I have a TensorFlow vector that only contains 1s and 0s, like a = [0, 0, 0, 1, 0, 1], and conditional on the value of a, I want to draw new random values 0 or 1. If the value of a is 1, I want to draw a new value but if the value of a is 0 I want to leave it alone. So I've tried this:
import tensorflow as tf
import tensorflow_probability as tfp
tfd = tfp.distributions
# random draw of zeros and ones
a = tfd.Binomial(total_count = 1.0, probs = 0.5).sample(6)
which gives me <tf.Tensor: shape=(6,), dtype=float32, numpy=array([0., 0., 0., 1., 0., 1.], dtype=float32)> then if I redraw
# redraw with a different probability if value is 1. in the original draw
b = tf.where(a == 1.0, tfd.Binomial(total_count = 1., probs = 0.5).sample(1), a)
I would expect tf.where to give me a new vector b that has, on average, half of the 1s become 0s but instead it either returns a copy of a or a vector of all 0s. Example output would be one of b = [0, 0, 0, 0, 0, 0], b = [0, 0, 0, 0, 0, 1], b = [0, 0, 0, 1, 0, 0], or b = [0, 0, 0, 1, 0, 1] . I could of course just use b = tfd.Binomial(total_count = 1.0, probs = 0.25).sample(6) but in my particular case the order of the original vector matters.
A more general situation might use a different distribution so that bit-wise operations can't be easily used. For example
# random draw of normals
a = tfd.Normal(loc = 0., scale = 1.).sample(6)
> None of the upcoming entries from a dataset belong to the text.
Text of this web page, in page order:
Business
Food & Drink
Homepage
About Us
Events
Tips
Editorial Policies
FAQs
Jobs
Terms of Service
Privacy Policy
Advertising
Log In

# redraw with a different scale if value is greater than zero in the original draw
b = tf.where(a > 0, tfd.Normal(loc = 0., scale = 2.).sample(1), a)
APPROACH 1:
Not tested, but I think the middle param should be a tensor that matches the original one. E.g. 6 elements:
First, make a second random sequence, of same length:
a2 = tfd.Binomial(total_count = 1.0, probs = 0.5).sample(6)
NOTE: If you need a different probability, you simply use that probability when creating a2.
prob = 0.3
a2 = tfd.Binomial(total_count = 1.0, probs = prob).sample(6)
Then:
b = tf.where(a == 1.0, a2, a)
Explanation:
The values in a2 are irrelevant where a is 0, and are "prob" on average where a is 1.
APPROACH 2:
If that doesn't work, then first param needs to be mapped to a tensor of [true, false, ..]:
def pos(n):
return n > 0
cond = list(map(pos,a)) # I don't have TensorFlow handy; may need to replace `list` with appropriate function to create a Tensor.
b = tf.where(cond, a2, 0.0)
APPROACH 3:
Tested. Doesn't use tf.where.
First, make a second random sequence, of same length:
a2 = tfd.Binomial(total_count = 1.0, probs = prob).sample(6)
Then combine the two, "bitwise-and"ing corresponding elements:
def and2(a, b):
return (a & b)
b = list(map(and2, a, a2))
NOTE: could alternatively use any other function to combine the two corresponding elements.
Example data:
a = [0,0,1,1]
a2 = [0,1,0,1]
Result:
b = [0,0,0,1]
Explanation:
The values in a2 are irrelevant where a is 0, and are "prob" on average where a is 1.